▶ [ASSIGNMENT]: Comb the records below for the string "homepage" and copy each line where it turns up.

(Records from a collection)
*** Begin section ***
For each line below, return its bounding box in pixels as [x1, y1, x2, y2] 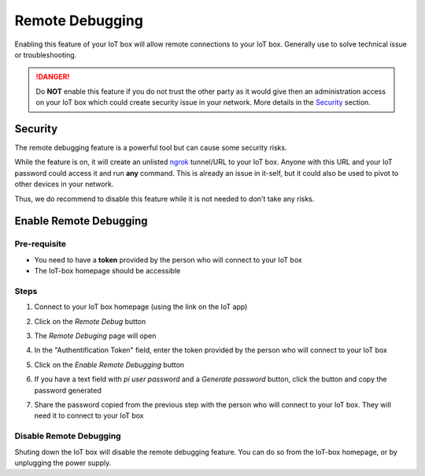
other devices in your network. [14, 180, 114, 189]
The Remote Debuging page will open [34, 331, 157, 340]
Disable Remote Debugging [14, 430, 121, 441]
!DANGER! [35, 72, 70, 82]
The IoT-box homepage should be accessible [34, 266, 181, 276]
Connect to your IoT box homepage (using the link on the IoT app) [34, 302, 248, 311]
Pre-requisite [14, 239, 67, 250]
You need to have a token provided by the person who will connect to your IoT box [34, 255, 302, 264]
*** End section ***
▶ [OUTPUT FOR THIS TASK]:
The IoT-box homepage should be accessible [34, 266, 181, 276]
Connect to your IoT box homepage (using the link on the IoT app) [34, 302, 248, 311]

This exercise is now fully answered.